═══ Task material ═══

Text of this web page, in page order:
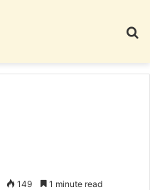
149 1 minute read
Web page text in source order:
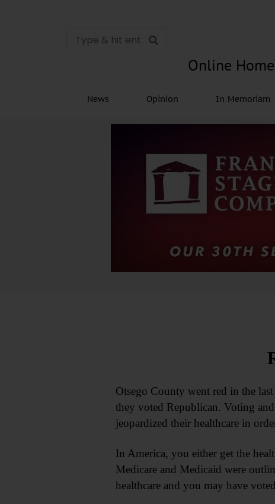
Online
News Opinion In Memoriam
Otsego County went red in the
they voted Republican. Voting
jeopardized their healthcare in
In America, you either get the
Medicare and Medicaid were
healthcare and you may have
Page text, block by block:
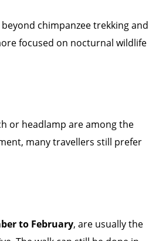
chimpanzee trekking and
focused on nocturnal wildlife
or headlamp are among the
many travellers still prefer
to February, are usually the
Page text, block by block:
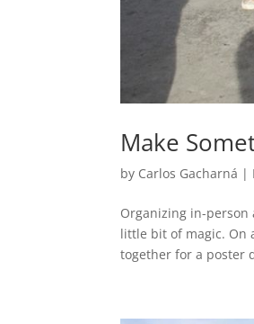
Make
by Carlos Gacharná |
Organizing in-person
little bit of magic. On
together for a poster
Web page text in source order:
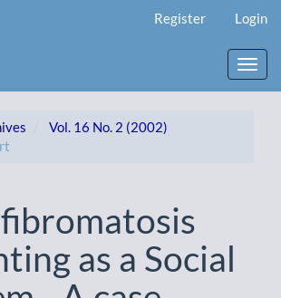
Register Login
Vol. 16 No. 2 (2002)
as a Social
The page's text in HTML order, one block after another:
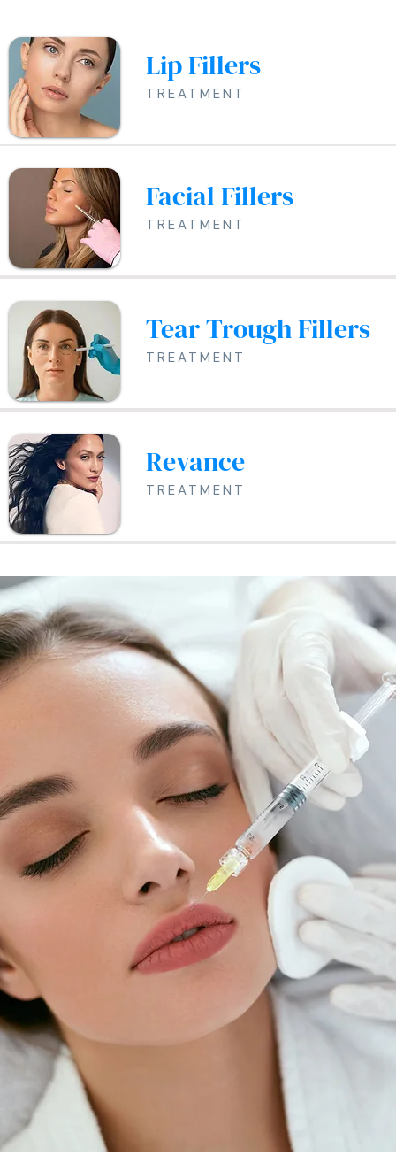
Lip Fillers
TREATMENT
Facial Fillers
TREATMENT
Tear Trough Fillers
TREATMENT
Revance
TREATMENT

═══

- The task -
Word for word, return all the entries and skip their pictures.

- Reply -
Text of this web page, in page order:
149 1 minute read
Web page text in source order:
Online
News Opinion In Memoriam
Otsego County went red in the
they voted Republican. Voting
jeopardized their healthcare in
In America, you either get the
Medicare and Medicaid were
healthcare and you may have
Page text, block by block:
chimpanzee trekking and
focused on nocturnal wildlife
or headlamp are among the
many travellers still prefer
to February, are usually the
Page text, block by block:
Make
by Carlos Gacharná |
Organizing in-person
little bit of magic. On
together for a poster
Web page text in source order:
Register Login
Vol. 16 No. 2 (2002)
as a Social
The page's text in HTML order, one block after another:
Lip Fillers
TREATMENT
Facial Fillers
TREATMENT
Tear Trough Fillers
TREATMENT
Revance
TREATMENT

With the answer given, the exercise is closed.